→ **Task description**
Your response should contain only the lines running from the top of the data below through the line with "For each line below, return its bounding", both included. Pictures must be omitted.

→ **Material provided**
-----
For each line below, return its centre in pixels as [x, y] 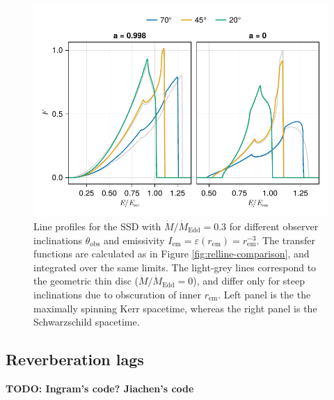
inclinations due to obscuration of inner [117, 294]
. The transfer [286, 240]
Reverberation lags [75, 359]
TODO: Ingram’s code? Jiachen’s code [100, 388]
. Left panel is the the [264, 294]
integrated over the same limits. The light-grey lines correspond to [175, 267]
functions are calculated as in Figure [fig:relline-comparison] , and [172, 254]
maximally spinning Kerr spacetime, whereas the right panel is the [175, 308]
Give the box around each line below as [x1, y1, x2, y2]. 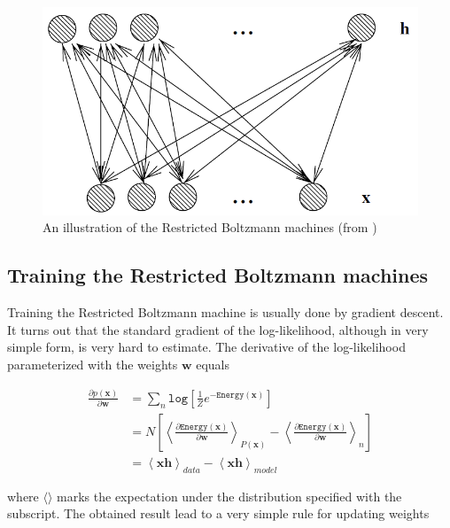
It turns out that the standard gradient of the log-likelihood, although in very [7, 320, 429, 338]
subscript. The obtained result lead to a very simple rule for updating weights [7, 504, 430, 523]
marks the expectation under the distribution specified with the [57, 486, 402, 505]
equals [196, 354, 230, 373]
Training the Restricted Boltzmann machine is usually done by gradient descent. [7, 303, 444, 322]
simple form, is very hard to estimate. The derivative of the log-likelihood [7, 338, 406, 356]
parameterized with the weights [7, 354, 178, 373]
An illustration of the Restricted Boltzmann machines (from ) [43, 218, 377, 237]
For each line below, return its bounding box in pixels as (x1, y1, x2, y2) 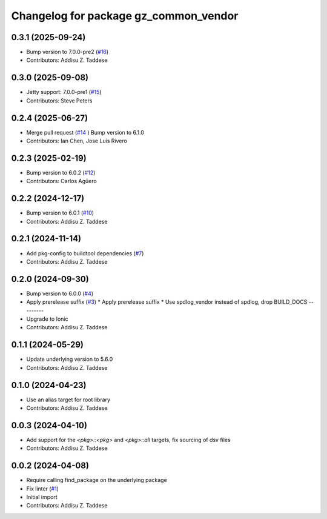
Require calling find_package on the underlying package (26, 477, 168, 484)
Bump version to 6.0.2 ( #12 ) (26, 169, 96, 176)
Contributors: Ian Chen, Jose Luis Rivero (26, 137, 127, 145)
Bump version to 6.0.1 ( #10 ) (26, 209, 94, 216)
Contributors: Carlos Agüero (26, 178, 97, 185)
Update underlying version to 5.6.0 (26, 355, 113, 363)
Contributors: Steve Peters (26, 97, 93, 104)
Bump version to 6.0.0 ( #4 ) (26, 290, 94, 297)
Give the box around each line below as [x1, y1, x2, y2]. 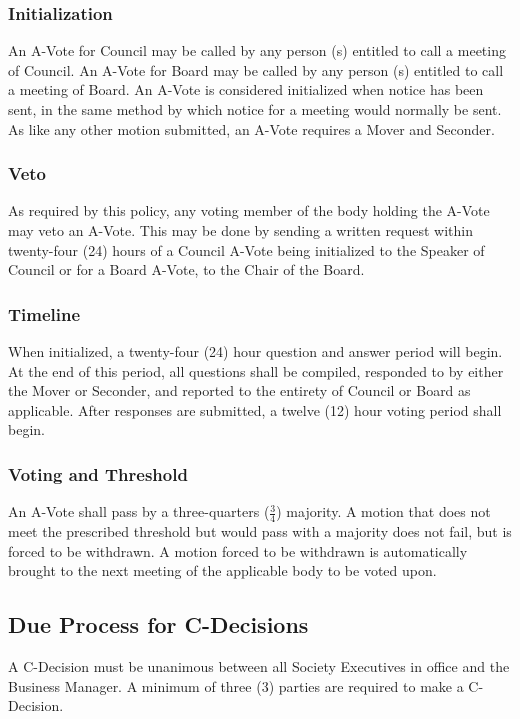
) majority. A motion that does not [276, 501, 491, 522]
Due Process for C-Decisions [8, 609, 309, 640]
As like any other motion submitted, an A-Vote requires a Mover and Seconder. [8, 118, 495, 139]
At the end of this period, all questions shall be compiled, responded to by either [8, 360, 504, 381]
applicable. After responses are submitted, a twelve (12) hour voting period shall [8, 399, 502, 420]
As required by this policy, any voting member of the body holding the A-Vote [8, 200, 490, 221]
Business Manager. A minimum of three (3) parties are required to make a [8, 675, 464, 696]
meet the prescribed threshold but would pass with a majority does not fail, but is [8, 521, 512, 542]
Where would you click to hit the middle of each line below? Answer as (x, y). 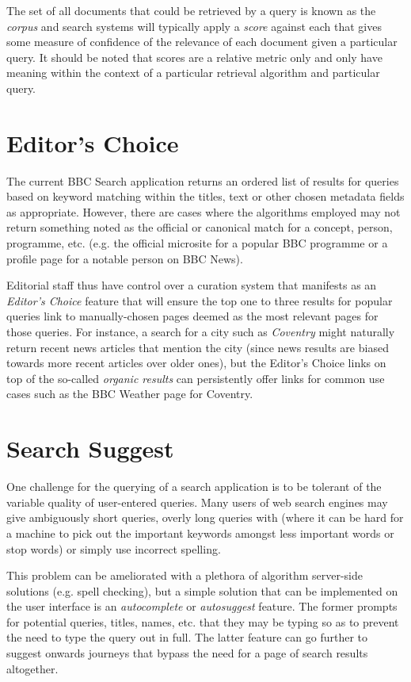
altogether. (32, 668)
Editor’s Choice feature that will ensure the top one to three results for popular (200, 300)
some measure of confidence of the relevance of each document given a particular (202, 42)
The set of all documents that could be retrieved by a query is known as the (191, 10)
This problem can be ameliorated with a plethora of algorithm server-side (185, 575)
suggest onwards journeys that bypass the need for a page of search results (187, 653)
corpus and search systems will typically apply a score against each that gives (194, 26)
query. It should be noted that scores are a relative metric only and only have (194, 57)
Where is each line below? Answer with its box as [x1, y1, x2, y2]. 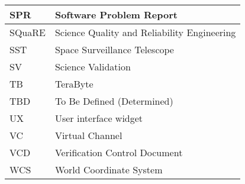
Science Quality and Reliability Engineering [54, 25, 236, 39]
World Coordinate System [54, 163, 163, 176]
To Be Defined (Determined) [54, 94, 173, 108]
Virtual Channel [54, 128, 122, 142]
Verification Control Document [54, 146, 183, 159]
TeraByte [54, 77, 94, 91]
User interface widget [54, 111, 143, 125]
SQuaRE [9, 25, 46, 39]
-----
→ **Task result**
For each line below, return its centre in pixels as [x, y] 
inclinations due to obscuration of inner [117, 294]
. The transfer [286, 240]
Reverberation lags [75, 359]
TODO: Ingram’s code? Jiachen’s code [100, 388]
. Left panel is the the [264, 294]
integrated over the same limits. The light-grey lines correspond to [175, 267]
functions are calculated as in Figure [fig:relline-comparison] , and [172, 254]
maximally spinning Kerr spacetime, whereas the right panel is the [175, 308]
Give the box around each line below as [x1, y1, x2, y2]. 
It turns out that the standard gradient of the log-likelihood, although in very [7, 320, 429, 338]
subscript. The obtained result lead to a very simple rule for updating weights [7, 504, 430, 523]
marks the expectation under the distribution specified with the [57, 486, 402, 505]
equals [196, 354, 230, 373]
Training the Restricted Boltzmann machine is usually done by gradient descent. [7, 303, 444, 322]
simple form, is very hard to estimate. The derivative of the log-likelihood [7, 338, 406, 356]
parameterized with the weights [7, 354, 178, 373]
An illustration of the Restricted Boltzmann machines (from ) [43, 218, 377, 237]
For each line below, return its bounding box in pixels as (x1, y1, x2, y2) 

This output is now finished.